Парень спрыгнул с подоконника и, погладив по голове своего пса, помчался вниз по лестнице.
Когда они подошли к зданию, перед глазами предстала толпа, густо окружившая школу. Люди с напряжением смотрели в сторону громкоговорителя, который мерно издавал тревожные звуки музыки. И вот в 12:15 раздалось страшное слово… ВОЙНА! Взрослые оцепенели, переполненные страхом, а ребята, переглядываясь с недоумением, лишь смутно осознавали масштаб надвигающейся катастрофы.
Валька, не говоря ни слова, бросился к дому. Когда он вернулся, то застал родителей в комнате. Его маленькие сестры копошились тут же.
– Я так решил, – сказал отец, собирая вещи. – Сама посуди, могу ли я, участник гражданской войны, коммунист, отсиживаться в кабинете, когда на нас надвигается враг?

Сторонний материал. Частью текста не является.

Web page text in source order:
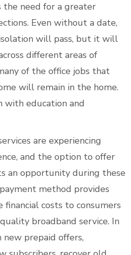
need for a greater
Even without a date,
will pass, but it will
different areas of
of the office jobs that
will remain in the home.
with education and
are experiencing
and the option to offer
an opportunity during these
method provides
costs to consumers
broadband service. In
new prepaid offers,
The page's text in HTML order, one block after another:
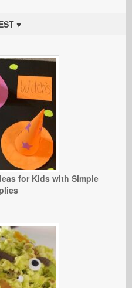
♥
for Kids with Simple

– Но твоя нога… или ты забыл о ранении? Тебя не возьмут, медкомиссия не допустит.
– Пусть только попробуют, – сердито отозвался отец.
Заметив стоявшего в дверях сына, родители замолчали.

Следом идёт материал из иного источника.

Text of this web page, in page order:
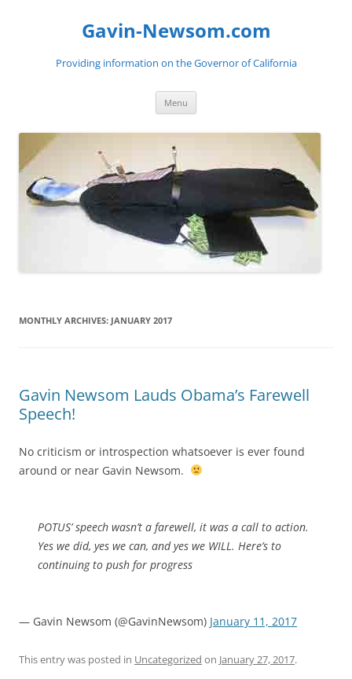
Gavin-Newsom.com
Providing information on the Governor of California
Menu
MONTHLY ARCHIVES: JANUARY 2017
Gavin Newsom Lauds Obama’s Farewell
Speech!
No criticism or introspection whatsoever is ever found
around or near Gavin Newsom.
POTUS’ speech wasn’t a farewell, it was a call to action.
Yes we did, yes we can, and yes we WILL. Here’s to
continuing to push for progress
— Gavin Newsom (@GavinNewsom) January 11, 2017
This entry was posted in Uncategorized on January 27, 2017.

– Батя, ты на фронт? Я тоже хочу! – вырвалось у Вальки. – Я пойду с тобой.
– Нет, сынок, – подошел к нему отец и ласково потрепал по щеке. – Ты останешься тут, с матерью и сестренками. Кто будет их защищать, если все мужчины уйдут?
– Но я тоже хочу бить фашистов!
– И на твоем веку найдется место подвигам, – набрасывая на плечо рюкзак, ответил отец и, обняв жену и детей, покинул квартиру.
К началу июля положение на фронтах стало настолько плохим, что по городу прокатилась весть об эвакуации. О ней начали говорить уже после первого налета вражеской авиации, случившегося через несколько дней после объявления войны, но тогда еще никто особо не верил, что все это надолго.
– Подумаешь… месяц-другой, и мы растопчем гадину, – слышалось повсюду. – Наша доблестная армия затопчет гадюку, отбив у нее охоту скалить зубы.
Но когда двадцать восьмого июня пал Минск, оптимизм горожан сменился тревогой.
– Сынок, мы должны собираться, – придя как-то с работы, сказала мать. – Наше учреждение эвакуируют. Нам только что приказали явиться завтра утром с вещами на вокзал. Так что иди, собери свои вещи. Много не бери, разрешили взять только самое необходимое.